## Random Forest Classifier

Random forests is a supervised learning algorithm that is comprised of decision trees. Although it can be used both for classification and regression, today we are mainly focus on how to create a random forest classifier using python. 

### What is the random forest algorithm?

Random forest is a popular supervised machine learning, based on the concept of ensemble learning (which means that multiple classifiers is used collectively to solve a problem). The random forest algorithm relies on multiple decision trees and then accepts the most-voted results from the predictions of each tree. 

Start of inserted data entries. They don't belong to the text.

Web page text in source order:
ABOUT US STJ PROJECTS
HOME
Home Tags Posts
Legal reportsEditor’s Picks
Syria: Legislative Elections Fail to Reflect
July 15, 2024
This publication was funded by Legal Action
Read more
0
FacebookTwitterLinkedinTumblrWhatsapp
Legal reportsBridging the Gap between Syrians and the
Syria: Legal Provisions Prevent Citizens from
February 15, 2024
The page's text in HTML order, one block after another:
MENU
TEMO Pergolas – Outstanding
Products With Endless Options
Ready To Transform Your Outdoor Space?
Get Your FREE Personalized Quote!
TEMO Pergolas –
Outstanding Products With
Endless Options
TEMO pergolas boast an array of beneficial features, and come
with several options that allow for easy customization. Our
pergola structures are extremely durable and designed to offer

Random forest classifiers have a plethora of applications in multiple domains. Some examples of Random Forest's applications are: Credit Card Fraud Detection, Diabetes Prediction, Breast Cancer Prediction, and Bitcoin Price Detection.

### How does the algorithm work?

It works in four steps:

1. Select random samples from a given dataset.
2. Construct a decision tree for each sample and get a prediction result from each decision tree.
3. Perform a vote for each predicted result.
4. Select the prediction result with the most votes as the final prediction.

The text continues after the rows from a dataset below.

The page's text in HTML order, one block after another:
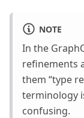
NOTE
In the
refinements
them “type
terminology
confusing.
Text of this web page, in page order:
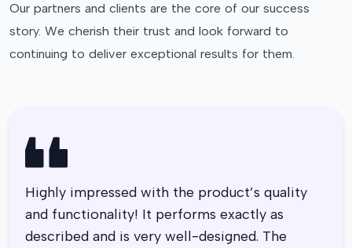
Our partners and clients are the core of our success
story. We cherish their trust and look forward to
continuing to deliver exceptional results for them.
Highly impressed with the product’s quality
and functionality! It performs exactly as
described and is very well-designed. The
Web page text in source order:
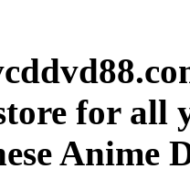
for all
Anime
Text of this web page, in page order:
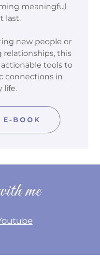
meaningful
last.
new people or
this
tools to
connections in
life.
BOOK
me
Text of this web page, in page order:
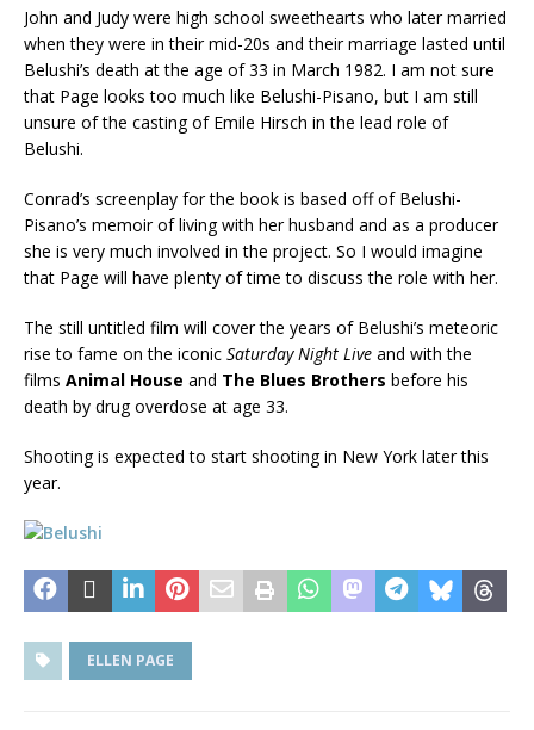
John and Judy were high school sweethearts who later married
when they were in their mid-20s and their marriage lasted until
Belushi’s death at the age of 33 in March 1982. I am not sure
that Page looks too much like Belushi-Pisano, but I am still
unsure of the casting of Emile Hirsch in the lead role of
Belushi.
Conrad’s screenplay for the book is based off of Belushi-
Pisano’s memoir of living with her husband and as a producer
she is very much involved in the project. So I would imagine
that Page will have plenty of time to discuss the role with her.
The still untitled film will cover the years of Belushi’s meteoric
rise to fame on the iconic Saturday Night Live and with the
films Animal House and The Blues Brothers before his
death by drug overdose at age 33.
Shooting is expected to start shooting in New York later this
year.
ELLEN PAGE
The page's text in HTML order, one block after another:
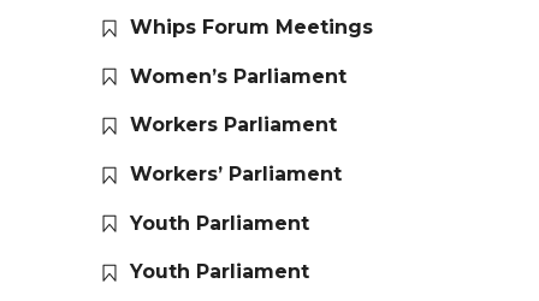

In this workshop, you will be building a RF model on the iris flower data set. Iris flower data set is a very famous classification set. It comprises the sepal length, sepal width, petal length, petal width, and type of flowers. You can access the data set by importing the datasets library from scikit-learn, and load the iris dataset with `load_iris()`

### Let's Dive into Some Python Codes Now

Now we are building a model on the iris flower dataset. Start by importing the datasets library from `sklearn`, and load the iris data set.

In [1]:
from sklearn import datasets
#Load dataset
iris =  datasets.load_iris()

Let's print the target and feature variable names just to make sure that we are using the right dataset

In [2]:
print(iris.target_names)
print(iris.feature_names)

['setosa' 'versicolor' 'virginica']
['sepal length (cm)', 'sepal width (cm)', 'petal length (cm)', 'petal width (cm)']


Now we create a dataframe of this iris dataset. Since the species of iris flower is what we are interested in classifying, we first separate columns accordingly into dependent and independent variables.   
Steps as follow:

In [8]:
import pandas as pd
data = pd.DataFrame({
    'sepal_length': iris.data[:,0],
    'sepal_width': iris.data[:,1],
    'petal_length': iris.data[:,2],
    'petal_width': iris.data[:,3],
    'species': iris.target
})

data.head(5)

Unnamed: 0,sepal_length,sepal_width,petal_length,petal_width,species
0,5.1,3.5,1.4,0.2,0
1,4.9,3.0,1.4,0.2,0
2,4.7,3.2,1.3,0.2,0
3,4.6,3.1,1.5,0.2,0
4,5.0,3.6,1.4,0.2,0


In [9]:
# Seperate cols to dependent and independent variables
y = data['species']
X = data[['sepal_length','sepal_width','petal_length','petal_width']]

We then use the `train_test_split` function to split variables into train and test set (Let's take 75% to training and 25% to testing), and train the model on the train set and perform predictions on the test set. Don't forget to import `RandomForestClassifier` from `sklearn.ensemble`

In [20]:
from sklearn.model_selection import train_test_split
from sklearn.ensemble import RandomForestClassifier

X_train, X_test, y_train, y_test = train_test_split(X,y, test_size = 0.25)
    
# create the classifier
classifier = RandomForestClassifier(n_estimators = 100)
classifier.fit(X_train, y_train)
# make the prediction using the RF model
y_pred = classifier.predict(X_test)

We now examine the RF model's accuracy using the actual y (species) value and the predicted values given by the model.

In [22]:
from sklearn import metrics

print("The accuracy for RF model is: ", round(metrics.accuracy_score(y_test, y_pred),4))

The accuracy for RF model is:  0.9474


And we say the accuracy is pretty high for such model! To make a prediction on a single item, we can also use the `predict()` function.  
For example:  
    - sepal length = 3  
    - sepal width = 6  
    - petal length = 6  
    - petal width = 4  
Now we can predict which type of the iris flower it is as below.

In [24]:
classifier.predict([[3,6,6,4]])



array([2])

Here, the output is 2, which indicates an iris type of Virginica.

Congratulation! You have made it so far and know what a typical random forest classifier in python looks like. If you are interested in learning more about the random forest algorithm, we encourage you to browse through the internet as there are a lot more interesting readings and tutorials regarding the random forest waiting for you to discover!